### The problem:
Please set down the data word for word; images do not go in the copy.

_ _ _ _

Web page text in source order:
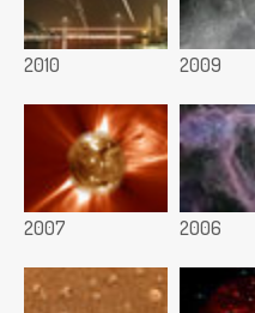
2010 2009
2007 2006
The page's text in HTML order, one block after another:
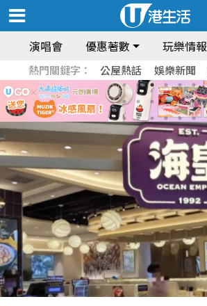
演唱會 優惠著數 玩樂情報
熱門關鍵字： 公屋熱話 娛樂新聞
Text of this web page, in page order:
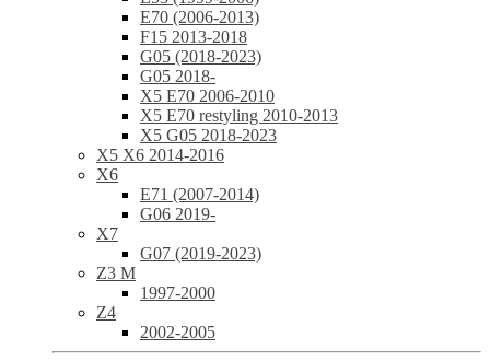
E70 (2006-2013)
F15 2013-2018
G05 (2018-2023)
G05 2018-
X5 E70 2006-2010
X5 E70 restyling 2010-2013
X5 G05 2018-2023
X5 X6 2014-2016
X6
E71 (2007-2014)
G06 2019-
X7
G07 (2019-2023)
Z3 M
1997-2000
Z4
2002-2005
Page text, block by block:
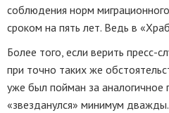
соблюдения норм
сроком на пять лет. Ведь в
Более того, если верить пресс-
при точно таких же
уже был пойман за аналогичное
«звезданулся» минимум дважды.
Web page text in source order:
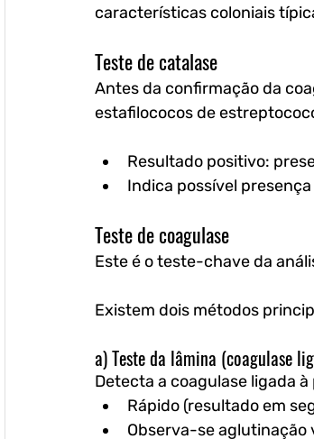
características coloniais
Teste de catalase
Antes da confirmação da
estafilococos de
Resultado positivo:
Indica possível
Teste de coagulase
Este é o teste-chave da
Existem dois métodos
a) Teste da lâmina (coagulase
Detecta a coagulase ligada
Rápido (resultado em
Observa-se aglutinação
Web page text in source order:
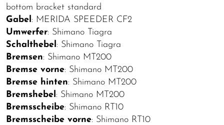
bottom bracket standard
Gabel: MERIDA SPEEDER CF2
Umwerfer: Shimano Tiagra
Schalthebel: Shimano Tiagra
Bremsen: Shimano MT200
Bremse vorne: Shimano MT200
Bremse hinten: Shimano MT200
Bremshebel: Shimano MT200
Bremsscheibe: Shimano RT10
Bremsscheibe vorne: Shimano RT10
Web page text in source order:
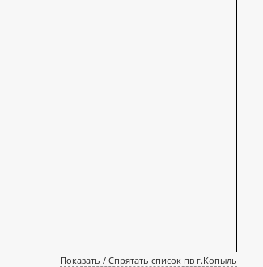
Показать / Спрятать список пв г.Копыль
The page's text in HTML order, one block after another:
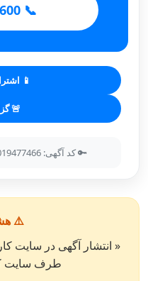
📞 09901988600
📱
🚨
🔑 کد آگهی: 259116038557498233280019477466
⚠️
طرف سایت کار۵۰ نمی
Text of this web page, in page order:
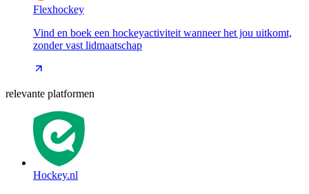
Flexhockey
Vind en boek een hockeyactiviteit wanneer het jou uitkomt,
zonder vast lidmaatschap
relevante platformen
Hockey.nl
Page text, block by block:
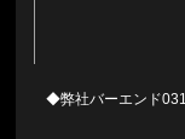
◆弊社バーエンド
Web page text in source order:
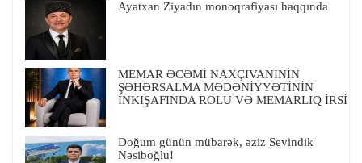
Ayətxan Ziyadın monoqrafiyası haqqında
MEMAR ƏCƏMİ NAXÇIVANİNİN
ŞƏHƏRSALMA MƏDƏNİYYƏTİNİN
İNKIŞAFINDA ROLU VƏ MEMARLIQ İRSİ
Doğum günün mübarək, əziz Sevindik
Nəsiboğlu!
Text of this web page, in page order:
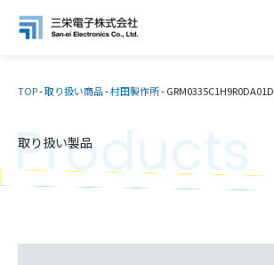
TOP-取り扱い商品-村田製作所-GRM0335C1H9R0DA01D
取り扱い製品
Products
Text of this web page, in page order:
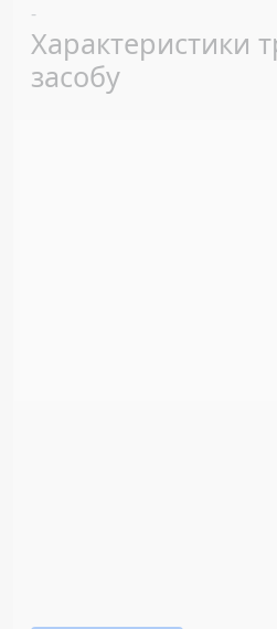
-
Характеристики
засобу
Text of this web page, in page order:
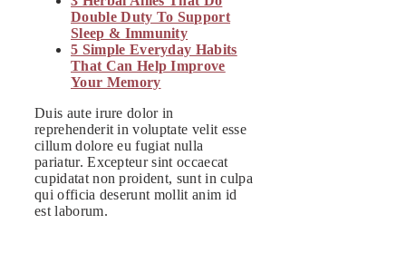
Double Duty To Support
Sleep & Immunity
5 Simple Everyday Habits
That Can Help Improve
Your Memory
Duis aute irure dolor in
reprehenderit in voluptate velit esse
cillum dolore eu fugiat nulla
pariatur. Excepteur sint occaecat
cupidatat non proident, sunt in culpa
qui officia deserunt mollit anim id
est laborum.
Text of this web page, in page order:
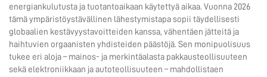
energiankulutusta ja tuotantoaikaan käytettyä aikaa. Vuonna 2026
tämä ympäristöystävällinen lähestymistapa sopii täydellisesti
globaalien kestävyystavoitteiden kanssa, vähentäen jätteitä ja
haihtuvien orgaanisten yhdisteiden päästöjä. Sen monipuolisuus
tukee eri aloja – mainos- ja merkintäalasta pakkausteollisuuteen
sekä elektroniikkaan ja autoteollisuuteen – mahdollistaen
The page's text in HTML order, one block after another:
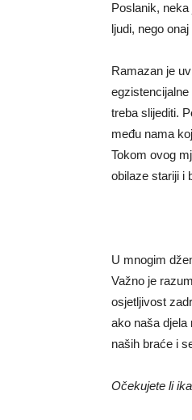
Poslanik,
ljudi, nego
Ramazan je
treba slijediti.
među nama
Tokom ovog
obilaze stariji i
U mnogim
Važno je
osjetljivost
ako naša djela
naših braće i
Očekujete li
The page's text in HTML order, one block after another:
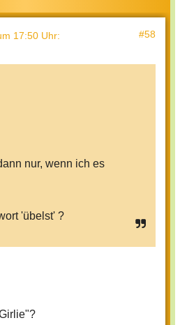
17:50 Uhr: #58
nur, wenn ich es
'übelst' ?
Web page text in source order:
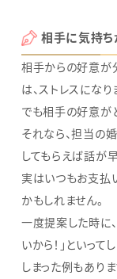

_ _ _ _

### Solved exercise:
Web page text in source order:
2010 2009
2007 2006
The page's text in HTML order, one block after another:
演唱會 優惠著數 玩樂情報
熱門關鍵字： 公屋熱話 娛樂新聞
Text of this web page, in page order:
E70 (2006-2013)
F15 2013-2018
G05 (2018-2023)
G05 2018-
X5 E70 2006-2010
X5 E70 restyling 2010-2013
X5 G05 2018-2023
X5 X6 2014-2016
X6
E71 (2007-2014)
G06 2019-
X7
G07 (2019-2023)
Z3 M
1997-2000
Z4
2002-2005
Page text, block by block:
соблюдения норм
сроком на пять лет. Ведь в
Более того, если верить пресс-
при точно таких же
уже был пойман за аналогичное
«звезданулся» минимум дважды.
Web page text in source order:
características coloniais
Teste de catalase
Antes da confirmação da
estafilococos de
Resultado positivo:
Indica possível
Teste de coagulase
Este é o teste-chave da
Existem dois métodos
a) Teste da lâmina (coagulase
Detecta a coagulase ligada
Rápido (resultado em
Observa-se aglutinação
Web page text in source order:
bottom bracket standard
Gabel: MERIDA SPEEDER CF2
Umwerfer: Shimano Tiagra
Schalthebel: Shimano Tiagra
Bremsen: Shimano MT200
Bremse vorne: Shimano MT200
Bremse hinten: Shimano MT200
Bremshebel: Shimano MT200
Bremsscheibe: Shimano RT10
Bremsscheibe vorne: Shimano RT10
Web page text in source order:
Показать / Спрятать список пв г.Копыль
The page's text in HTML order, one block after another:
📞 09901988600
📱
🚨
🔑 کد آگهی: 259116038557498233280019477466
⚠️
طرف سایت کار۵۰ نمی
Text of this web page, in page order:
Flexhockey
Vind en boek een hockeyactiviteit wanneer het jou uitkomt,
zonder vast lidmaatschap
relevante platformen
Hockey.nl
Page text, block by block:
◆弊社バーエンド
Web page text in source order:
Ayətxan Ziyadın monoqrafiyası haqqında
MEMAR ƏCƏMİ NAXÇIVANİNİN
ŞƏHƏRSALMA MƏDƏNİYYƏTİNİN
İNKIŞAFINDA ROLU VƏ MEMARLIQ İRSİ
Doğum günün mübarək, əziz Sevindik
Nəsiboğlu!
Text of this web page, in page order:
TOP-取り扱い商品-村田製作所-GRM0335C1H9R0DA01D
取り扱い製品
Products
Text of this web page, in page order:
-
Характеристики
засобу
Text of this web page, in page order:
Double Duty To Support
Sleep & Immunity
5 Simple Everyday Habits
That Can Help Improve
Your Memory
Duis aute irure dolor in
reprehenderit in voluptate velit esse
cillum dolore eu fugiat nulla
pariatur. Excepteur sint occaecat
cupidatat non proident, sunt in culpa
qui officia deserunt mollit anim id
est laborum.
Text of this web page, in page order:
energiankulutusta ja tuotantoaikaan käytettyä aikaa. Vuonna 2026
tämä ympäristöystävällinen lähestymistapa sopii täydellisesti
globaalien kestävyystavoitteiden kanssa, vähentäen jätteitä ja
haihtuvien orgaanisten yhdisteiden päästöjä. Sen monipuolisuus
tukee eri aloja – mainos- ja merkintäalasta pakkausteollisuuteen
sekä elektroniikkaan ja autoteollisuuteen – mahdollistaen
The page's text in HTML order, one block after another:
Poslanik,
ljudi, nego
Ramazan je
treba slijediti.
među nama
Tokom ovog
obilaze stariji i
U mnogim
Važno je
osjetljivost
ako naša djela
naših braće i
Očekujete li
The page's text in HTML order, one block after another:
17:50 Uhr: #58
nur, wenn ich es
'übelst' ?
Web page text in source order:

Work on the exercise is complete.